We now look into the following two parallel join algorithms:

   - Divide and Broadcast-Based Parallel Join Algorithms
   - Disjoint Partitioning-Based Parallel Join Algorithms

#### 2.1 Divide and Broadcast-Based Parallel Join Algorithms

These algorithms consist of two stages: (1) data partitioning using the divide and broadcast method and (2) a local join.

The divide and broadcast data partitioning method consists of dividing one table into multiple disjoint partitions, where each partition is allocated a processor, and broadcasts the other table to all available processors. Dividing one table may be done simply by using equal division, so that each partition will have the same size, whereas broadcasting is actually replicating the content of the second table to all processors. Thus it is preferable for the smaller table to be broadcast and the larger table to be divided.
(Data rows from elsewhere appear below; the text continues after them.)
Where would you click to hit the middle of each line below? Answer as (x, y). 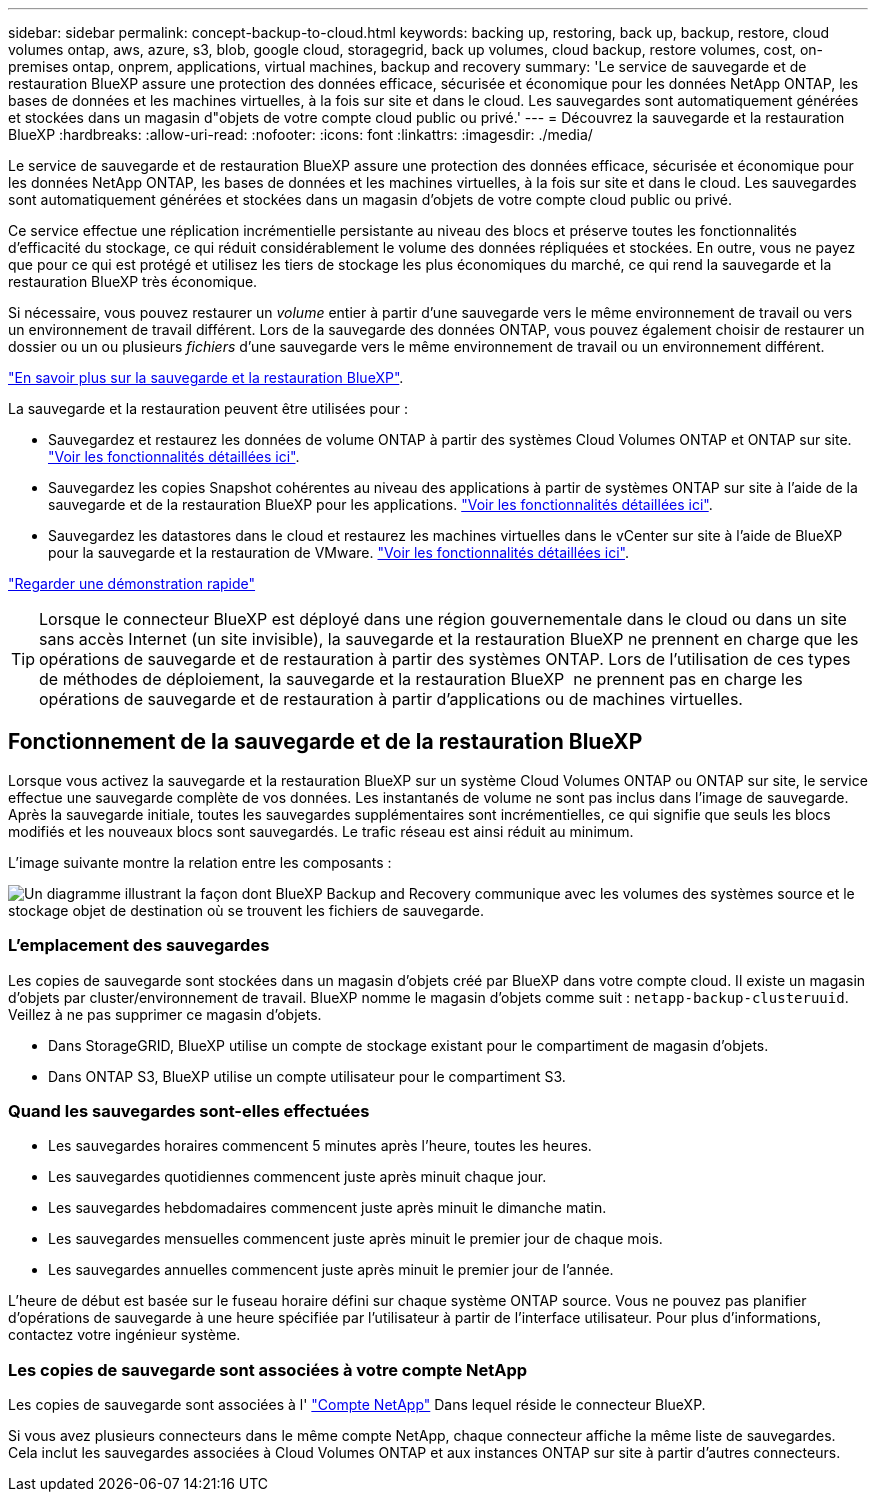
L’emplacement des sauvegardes (139, 945)
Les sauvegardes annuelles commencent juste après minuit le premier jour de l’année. (331, 1270)
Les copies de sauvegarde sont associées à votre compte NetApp (268, 1369)
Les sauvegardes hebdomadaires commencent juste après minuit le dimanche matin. (327, 1208)
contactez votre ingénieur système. (124, 1335)
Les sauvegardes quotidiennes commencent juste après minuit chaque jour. (297, 1177)
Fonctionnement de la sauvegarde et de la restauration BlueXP (325, 742)
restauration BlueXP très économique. (133, 281)
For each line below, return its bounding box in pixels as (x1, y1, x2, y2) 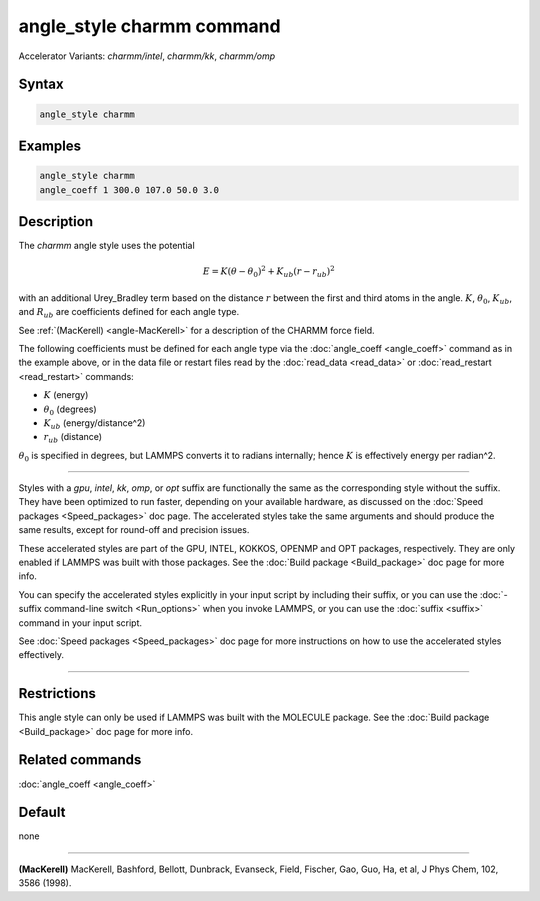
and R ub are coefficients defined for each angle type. (18, 306, 240, 320)
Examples (18, 137, 82, 154)
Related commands (18, 751, 142, 769)
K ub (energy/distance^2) (43, 416, 146, 431)
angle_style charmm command (18, 15, 281, 37)
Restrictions (18, 685, 97, 702)
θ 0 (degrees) (43, 403, 97, 417)
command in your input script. (18, 616, 143, 629)
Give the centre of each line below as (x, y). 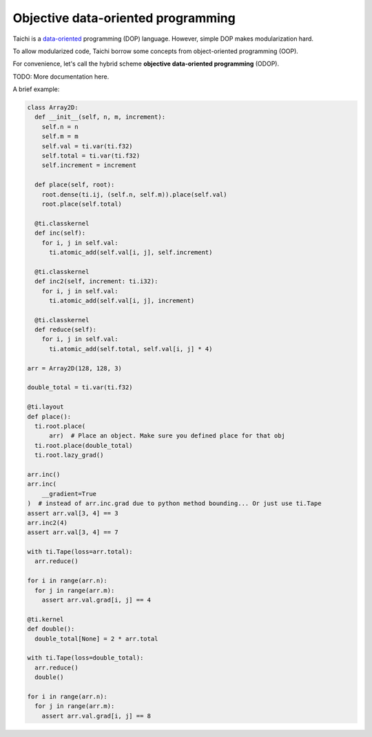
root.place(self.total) (82, 204)
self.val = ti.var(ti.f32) (87, 146)
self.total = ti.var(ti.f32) (91, 156)
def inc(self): (60, 233)
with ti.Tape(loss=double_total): (85, 658)
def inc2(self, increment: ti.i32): (96, 282)
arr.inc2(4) (48, 522)
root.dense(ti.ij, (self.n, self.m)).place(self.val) (134, 194)
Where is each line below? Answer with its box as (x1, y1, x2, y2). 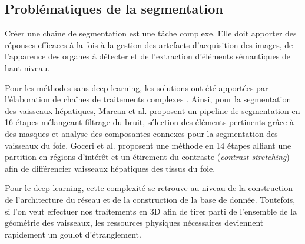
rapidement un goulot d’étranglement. (5, 228, 141, 240)
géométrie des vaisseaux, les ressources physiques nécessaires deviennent (5, 216, 264, 229)
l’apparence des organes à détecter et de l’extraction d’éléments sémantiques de (5, 50, 291, 62)
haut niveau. (5, 61, 50, 73)
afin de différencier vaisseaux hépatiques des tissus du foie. (5, 162, 216, 174)
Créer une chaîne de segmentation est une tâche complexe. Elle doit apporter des (5, 27, 297, 39)
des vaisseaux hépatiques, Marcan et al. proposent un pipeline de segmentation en (5, 104, 300, 116)
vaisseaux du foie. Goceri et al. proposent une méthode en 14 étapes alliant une (5, 139, 291, 151)
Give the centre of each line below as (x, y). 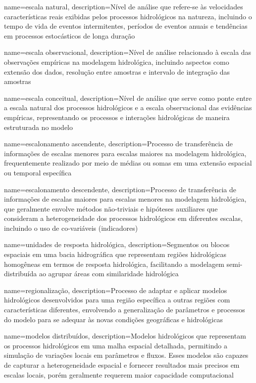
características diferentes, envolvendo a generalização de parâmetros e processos (125, 310)
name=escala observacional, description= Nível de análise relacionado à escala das (128, 52)
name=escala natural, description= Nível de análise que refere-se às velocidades (124, 6)
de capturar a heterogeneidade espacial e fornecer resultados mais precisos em (122, 365)
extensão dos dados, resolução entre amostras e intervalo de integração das (117, 71)
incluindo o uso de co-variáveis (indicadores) (71, 228)
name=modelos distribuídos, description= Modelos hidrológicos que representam (125, 336)
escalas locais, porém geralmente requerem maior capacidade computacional (119, 374)
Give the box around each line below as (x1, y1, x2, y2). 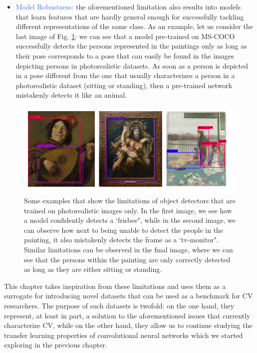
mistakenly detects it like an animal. (15, 90, 127, 100)
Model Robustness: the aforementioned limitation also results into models (15, 2, 241, 12)
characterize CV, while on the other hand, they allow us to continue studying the (4, 320, 253, 330)
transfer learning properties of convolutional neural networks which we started (4, 329, 243, 340)
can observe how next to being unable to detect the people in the (24, 224, 224, 235)
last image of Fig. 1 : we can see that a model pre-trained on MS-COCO (15, 31, 235, 41)
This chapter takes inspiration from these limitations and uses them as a (4, 280, 226, 291)
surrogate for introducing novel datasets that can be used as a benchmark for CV (4, 290, 253, 301)
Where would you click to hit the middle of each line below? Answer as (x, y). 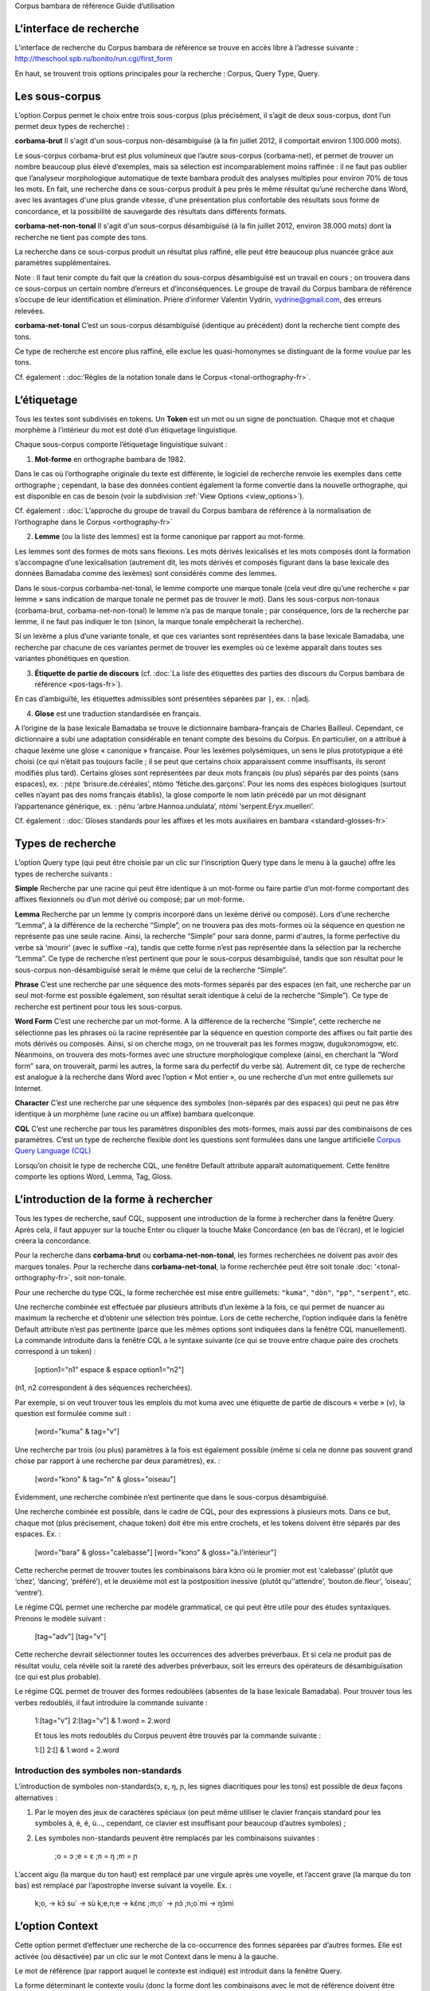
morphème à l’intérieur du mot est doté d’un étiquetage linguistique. (126, 430)
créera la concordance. (53, 1240)
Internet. (29, 1088)
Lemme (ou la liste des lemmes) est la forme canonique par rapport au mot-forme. (170, 537)
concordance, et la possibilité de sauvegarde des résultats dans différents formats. (150, 211)
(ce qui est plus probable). (58, 1677)
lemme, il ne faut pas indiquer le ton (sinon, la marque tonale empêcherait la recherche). (159, 621)
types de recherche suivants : (64, 874)
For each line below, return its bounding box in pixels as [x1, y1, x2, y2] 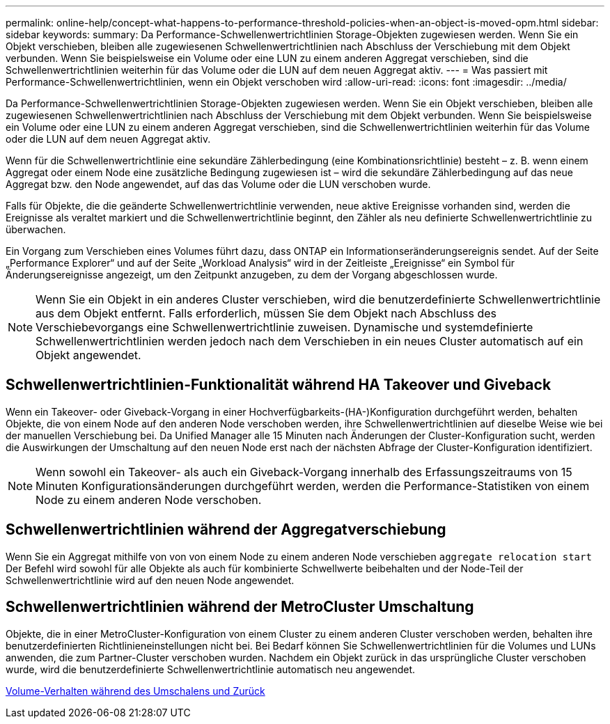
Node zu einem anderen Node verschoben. [36, 492, 262, 507]
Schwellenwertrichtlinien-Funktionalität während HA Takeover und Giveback [6, 376, 552, 394]
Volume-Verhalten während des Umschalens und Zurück [6, 684, 265, 697]
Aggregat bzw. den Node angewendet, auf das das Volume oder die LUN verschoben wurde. [6, 178, 431, 190]
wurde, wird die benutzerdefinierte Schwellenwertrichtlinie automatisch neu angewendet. [6, 663, 416, 675]
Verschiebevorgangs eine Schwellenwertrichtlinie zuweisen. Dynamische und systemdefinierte [36, 320, 533, 334]
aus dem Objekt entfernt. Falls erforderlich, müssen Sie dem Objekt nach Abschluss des [36, 306, 497, 320]
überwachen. [6, 223, 66, 235]
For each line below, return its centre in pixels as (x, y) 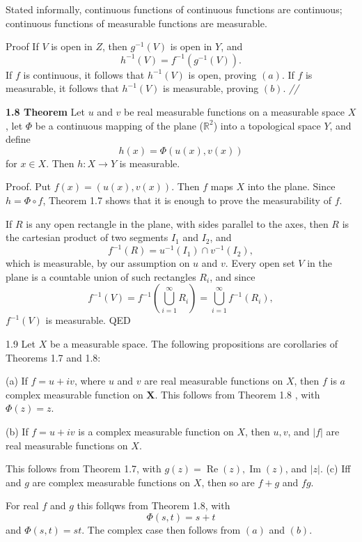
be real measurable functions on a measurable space (235, 111)
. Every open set (260, 263)
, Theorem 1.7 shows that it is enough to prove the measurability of (187, 200)
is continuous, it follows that (84, 74)
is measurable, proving (211, 88)
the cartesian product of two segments (87, 237)
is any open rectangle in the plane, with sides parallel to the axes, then (177, 223)
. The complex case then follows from (161, 529)
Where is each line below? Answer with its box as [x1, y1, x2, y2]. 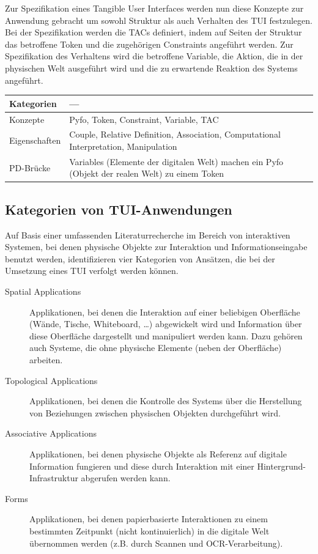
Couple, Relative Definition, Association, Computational [69, 128, 281, 141]
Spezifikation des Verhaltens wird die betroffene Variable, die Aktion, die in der [5, 50, 303, 62]
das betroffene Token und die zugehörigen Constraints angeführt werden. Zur [5, 37, 294, 50]
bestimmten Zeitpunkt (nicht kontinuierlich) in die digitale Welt [29, 524, 270, 537]
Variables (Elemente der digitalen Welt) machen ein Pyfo [69, 155, 284, 168]
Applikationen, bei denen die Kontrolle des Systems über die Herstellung [29, 394, 302, 407]
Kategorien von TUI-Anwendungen [5, 199, 232, 218]
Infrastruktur [29, 471, 78, 484]
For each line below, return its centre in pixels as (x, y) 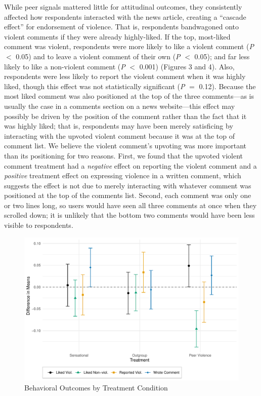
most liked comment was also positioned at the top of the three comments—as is (129, 96)
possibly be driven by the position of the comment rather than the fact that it (125, 116)
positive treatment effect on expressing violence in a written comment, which (123, 175)
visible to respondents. (39, 225)
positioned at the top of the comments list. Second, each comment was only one (128, 195)
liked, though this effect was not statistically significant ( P (95, 86)
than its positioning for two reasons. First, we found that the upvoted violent (124, 155)
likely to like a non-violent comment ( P (65, 66)
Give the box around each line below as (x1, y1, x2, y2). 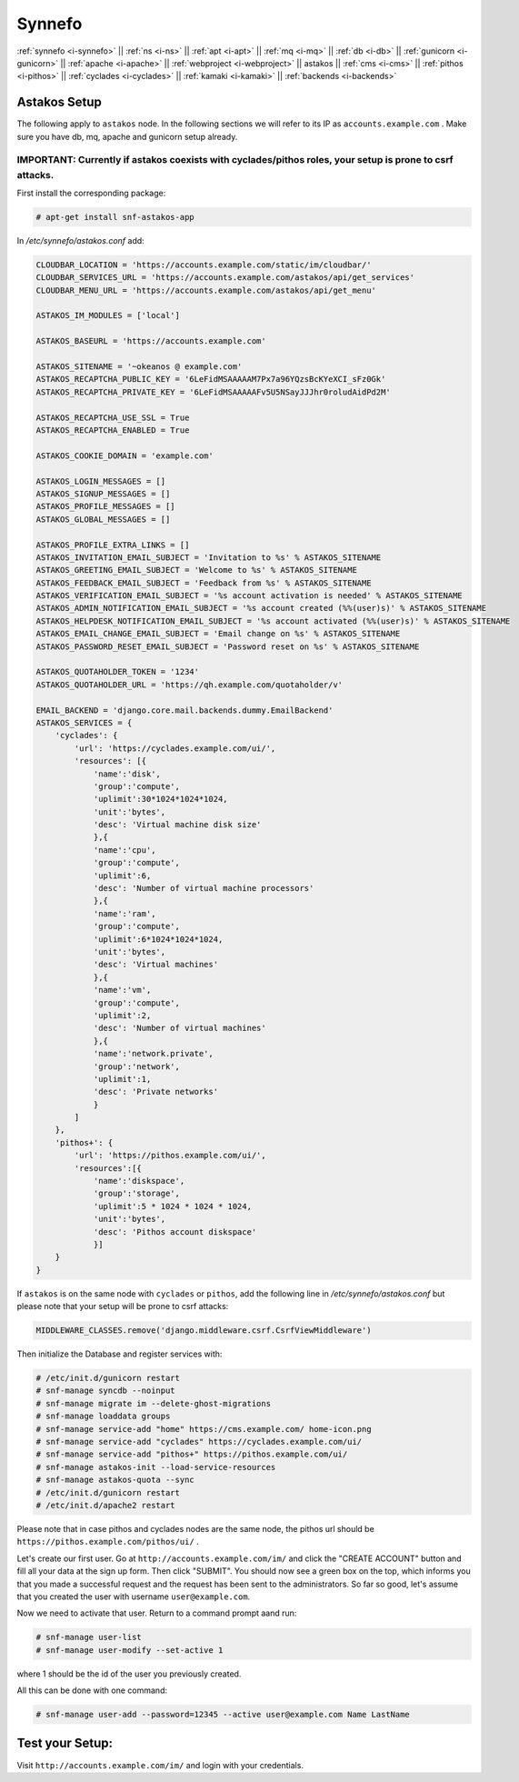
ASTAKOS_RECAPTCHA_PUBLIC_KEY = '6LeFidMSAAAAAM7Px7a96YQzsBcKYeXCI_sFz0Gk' (35, 374, 386, 385)
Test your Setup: (16, 1736, 114, 1751)
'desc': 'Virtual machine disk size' (93, 819, 262, 830)
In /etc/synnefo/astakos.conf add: (16, 235, 145, 245)
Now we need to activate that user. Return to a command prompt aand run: (16, 1607, 297, 1618)
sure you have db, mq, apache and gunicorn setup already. (16, 131, 238, 142)
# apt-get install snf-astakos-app (35, 212, 195, 222)
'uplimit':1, (93, 1074, 152, 1084)
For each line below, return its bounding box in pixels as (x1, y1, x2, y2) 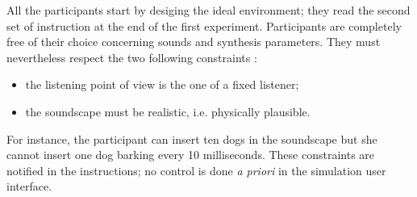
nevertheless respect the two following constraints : (6, 48, 257, 65)
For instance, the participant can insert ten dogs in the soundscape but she (6, 130, 377, 147)
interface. (6, 178, 52, 195)
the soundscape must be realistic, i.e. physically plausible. (25, 103, 311, 119)
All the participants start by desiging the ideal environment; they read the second (6, 2, 411, 18)
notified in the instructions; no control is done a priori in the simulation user (6, 161, 386, 178)
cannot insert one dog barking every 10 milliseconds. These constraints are (6, 146, 375, 163)
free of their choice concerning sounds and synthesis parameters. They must (6, 33, 381, 50)
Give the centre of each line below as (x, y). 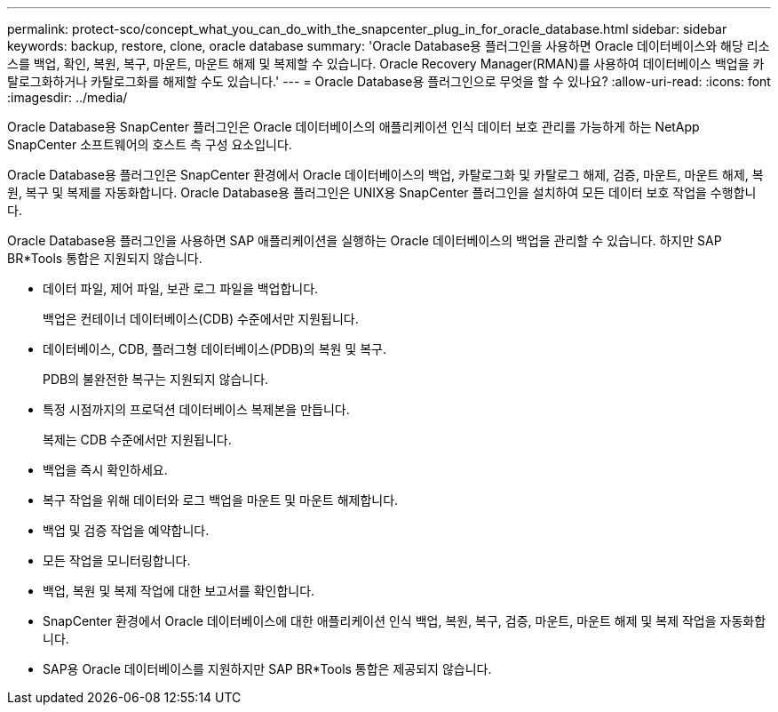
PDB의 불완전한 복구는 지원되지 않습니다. (156, 379)
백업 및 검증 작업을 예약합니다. (126, 530)
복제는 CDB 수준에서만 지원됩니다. (137, 440)
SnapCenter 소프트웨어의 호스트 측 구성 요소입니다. (150, 144)
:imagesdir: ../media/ (67, 97)
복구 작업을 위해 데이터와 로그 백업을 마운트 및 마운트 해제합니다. (221, 500)
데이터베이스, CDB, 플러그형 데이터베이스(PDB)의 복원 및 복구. (214, 349)
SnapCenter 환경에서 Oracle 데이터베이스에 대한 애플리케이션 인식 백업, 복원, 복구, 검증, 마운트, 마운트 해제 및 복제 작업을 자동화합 (405, 621)
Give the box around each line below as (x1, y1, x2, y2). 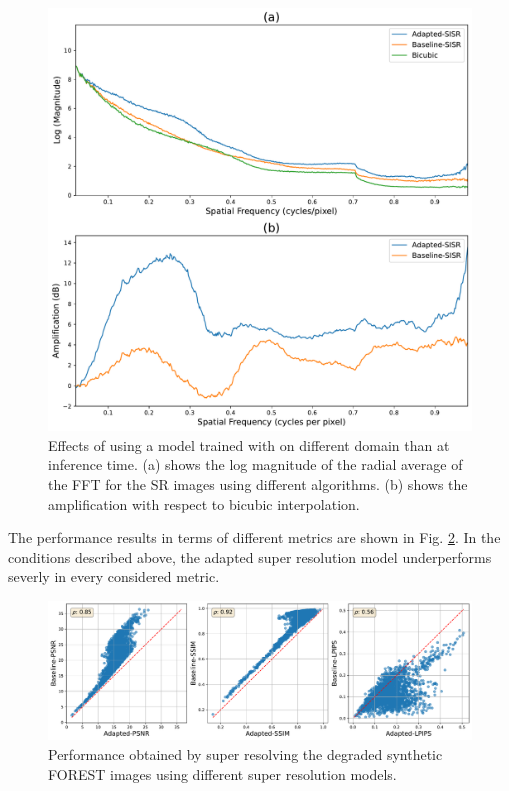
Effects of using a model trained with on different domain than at (48, 434, 450, 455)
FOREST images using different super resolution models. (48, 763, 397, 784)
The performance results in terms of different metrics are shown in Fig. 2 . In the (8, 527, 501, 548)
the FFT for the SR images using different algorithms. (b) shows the (48, 473, 468, 494)
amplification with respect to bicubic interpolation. (48, 493, 360, 514)
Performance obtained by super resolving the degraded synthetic (48, 744, 443, 765)
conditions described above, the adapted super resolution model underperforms (8, 546, 492, 567)
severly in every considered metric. (8, 566, 220, 587)
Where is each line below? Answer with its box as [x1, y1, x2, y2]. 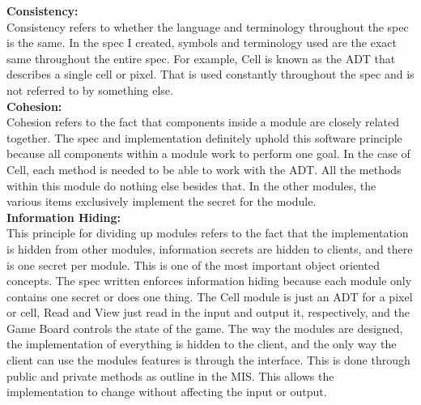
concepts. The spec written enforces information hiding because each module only [6, 272, 412, 289]
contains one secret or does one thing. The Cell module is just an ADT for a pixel [6, 288, 413, 305]
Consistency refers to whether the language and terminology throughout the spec [6, 18, 409, 35]
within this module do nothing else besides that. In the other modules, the [6, 177, 376, 194]
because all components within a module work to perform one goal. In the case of [6, 145, 410, 162]
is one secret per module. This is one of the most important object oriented [6, 256, 380, 273]
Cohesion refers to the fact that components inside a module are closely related [6, 113, 400, 130]
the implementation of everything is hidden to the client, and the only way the [6, 335, 397, 352]

Exercise: Understand how a divide and broadcast-based parallel join algorithms works given the tables R and S above. We assume that the hash-based join algorithm (i.e. HB_join(.)) are used (see the above) and the round-robin data partitioning function that designed for "Parallel Search" acitivity (i.e. see below: rr_partition(.)) is used to implement this parallel join algorithm. Also, we assume that we use a shared-memory architecture is used, so there is no replication of the broadcast table S.


In [10]:
# Round-robin data partitionining function
def rr_partition(data, n):
    """
    Perform data partitioning on data

    Arguments:
    data -- an input dataset which is a list
    n -- the number of processors

    Return:
    result -- the paritioned subsets of D
    """
    result = []
    #use a list of lists, each inner list is a partiton of the dataset
    for i in range(n):
        result.append([])
    
    ### START CODE HERE ### 
    
    # Calculate the number of the elements to be allocated to each bin
    n_bin = len(data)/n
    
    # For each bin, perform the following
    for index, element in enumerate(data): 
        # Calculate the index of the bin that the current data point will be assigned
        index_bin = (int) (index % n)
        #print(str(index) + ":" + str(element))
        result[index_bin].append(element)
    ### END CODE HERE ###
    
    return result

In [11]:
rr_partition(R,3)

[[('Adele', 8), ('Dave', 23), ('Goel', 3), ('Joanna', 2), ('Meng', 1)],
 [('Bob', 22), ('Ed', 11), ('Harry', 17), ('Kelly', 6), ('Noor', 5)],
 [('Clement', 16), ('Fung', 25), ('Irene', 14), ('Lim', 20), ('Omar', 19)]]

In [12]:
import multiprocessing as mp
def DDP_join(T1, T2, n_processor):
    """
    Perform a divide and broadcast-based parallel join algorithms.
    The join attribute is the numeric attribute in the input tables T1 & T2

    Arguments:
    T1 & T2 -- Tables to be joined
    n_processor -- the number of parallel processors

    Return:
    result -- the joined table
    """
    
    result = []
    
    T1_subsets = rr_partition(T1,n_processor)
    pool = mp.Pool(processes=n_processor)
    
    for t1 in T1_subsets:
        result.append(pool.apply(HB_join,[t1,T2]))
    return result

In [13]:
DDP_join(R,S,4)

[[{'Adele, 8, Arts'}, {'Ed, 11, Health'}], [{'Joanna, 2, CompSc'}], [], []]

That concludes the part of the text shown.